Voting-based Opinion Maximization

A summary of the IEEE International Conference on Data Engineering (ICDE) 2023 research paper by Arkaprava Saha, Xiangyu Ke, Arijit Khan, and Laks V. S. Lakshmanan

Background: We investigate the novel problem of voting-based opinion maximization in a social network. In the presence of competing campaigns, we find a given number of seed nodes for a target campaigner that maximize a voting-based score for the target campaigner at a given time-horizon. Our work bridges two different paradigms: (1) seed selection for opinion formation and diffusion till a given finite time-horizon, and (2) voting-based winning criteria (e.g., plurality, Copeland) with multiple campaigners.

The classic influence maximization (IM) problem [1, 2] identifies the top-k seed users in a social network to maximize the expected number of influenced users in the network, starting from those seed nodes and following an influence diffusion model, e.g., independent cascade (IC) and linear threshold (LT).

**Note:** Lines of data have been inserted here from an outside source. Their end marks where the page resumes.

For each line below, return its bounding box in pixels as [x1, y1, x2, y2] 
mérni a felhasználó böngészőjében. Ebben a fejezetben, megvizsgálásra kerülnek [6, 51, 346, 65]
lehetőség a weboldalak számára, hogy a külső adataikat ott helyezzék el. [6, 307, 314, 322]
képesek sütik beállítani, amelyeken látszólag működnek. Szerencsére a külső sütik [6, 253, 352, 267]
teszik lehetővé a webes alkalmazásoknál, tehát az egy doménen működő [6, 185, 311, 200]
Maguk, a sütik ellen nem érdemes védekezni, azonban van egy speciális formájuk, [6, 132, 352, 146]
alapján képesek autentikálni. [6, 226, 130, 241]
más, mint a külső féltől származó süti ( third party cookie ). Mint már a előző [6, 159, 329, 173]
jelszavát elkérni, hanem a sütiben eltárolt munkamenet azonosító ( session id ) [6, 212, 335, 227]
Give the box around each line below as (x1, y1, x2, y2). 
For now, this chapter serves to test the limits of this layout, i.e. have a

Several works also focus on competitive influence maximization, which aim to find the seed set that maximizes the influence spread for a particular campaigner relative to the others or maximally blocks the diffusion of a competitor [3, 4, 5, 6, 7, 8, 9, 10].

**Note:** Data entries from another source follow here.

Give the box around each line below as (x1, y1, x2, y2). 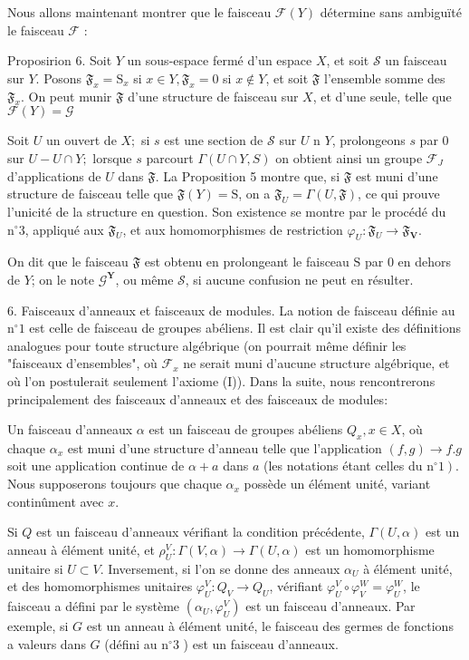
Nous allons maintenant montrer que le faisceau (7, 3, 272, 21)
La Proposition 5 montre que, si (163, 166, 340, 185)
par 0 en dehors (364, 252, 452, 271)
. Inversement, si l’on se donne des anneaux (100, 558, 340, 577)
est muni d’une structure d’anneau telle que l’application (67, 438, 382, 457)
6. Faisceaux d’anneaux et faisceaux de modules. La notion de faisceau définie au (7, 300, 455, 319)
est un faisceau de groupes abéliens (148, 420, 343, 439)
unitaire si (7, 558, 63, 577)

However, prior works on IM have two major limitations in modeling real-world opinion formation and spreading. First, they consider maximizing the expected number of users adopting a specific campaign, assuming that the reaction of each user to the campaign is binary (adopt or not). In reality, a user may not be completely opposed to the competing opinions, although the user could have a preference for one opinion, where the degree of preference could vary among users. This scenario can be modeled by allowing the opinion of a user for each campaign to be a real number in [0, 1]. Second, in the IC and LT models, a user’s choice is frozen upon one-time activation – not permitting to switch opinions later. While this is realistic when purchasing one of the many competing products due to the user’s limited budget, it is insufficient for modeling opinion formation and manipulation over time, e.g., in scenarios like paid movie services, elections, social issues, where a user’s opinion is highly likely to change over time.

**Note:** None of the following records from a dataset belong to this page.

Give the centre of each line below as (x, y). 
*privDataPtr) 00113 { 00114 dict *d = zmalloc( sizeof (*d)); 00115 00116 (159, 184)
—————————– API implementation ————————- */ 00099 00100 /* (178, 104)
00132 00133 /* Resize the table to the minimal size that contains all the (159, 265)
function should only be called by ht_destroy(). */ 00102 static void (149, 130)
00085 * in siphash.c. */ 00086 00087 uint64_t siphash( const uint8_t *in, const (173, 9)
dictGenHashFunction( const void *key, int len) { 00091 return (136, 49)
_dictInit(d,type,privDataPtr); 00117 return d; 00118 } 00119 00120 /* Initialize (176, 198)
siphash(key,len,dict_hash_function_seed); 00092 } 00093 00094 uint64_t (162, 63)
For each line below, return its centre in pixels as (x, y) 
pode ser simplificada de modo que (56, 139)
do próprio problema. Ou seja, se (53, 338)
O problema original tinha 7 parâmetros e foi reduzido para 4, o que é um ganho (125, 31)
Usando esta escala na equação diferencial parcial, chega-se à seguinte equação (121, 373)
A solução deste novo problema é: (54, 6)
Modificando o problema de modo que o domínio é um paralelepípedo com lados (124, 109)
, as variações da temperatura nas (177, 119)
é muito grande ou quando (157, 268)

The Problem Studied: we deviate from the classic influence diffusion (e.g., IC and LT models) and investigate the problem of opinion maximization by employing models rooted in opinion formation and diffusion, e.g., DeGroot [11] and Friedkin-Johnsen (FJ) [12, 13]. In these settings, each user in a network has a real-valued opinion about each campaign at every timestamp. For each campaign, the opinions of the users evolve over discrete timestamps according to an opinion diffusion model such as DeGroot or FJ.

Given a target campaign and a time-horizon (a future timestamp t), our problem is to select a seed set of size k for the target campaigner, so that the target campaigner’s odds of being the winner at the time-horizon t are as high as possible.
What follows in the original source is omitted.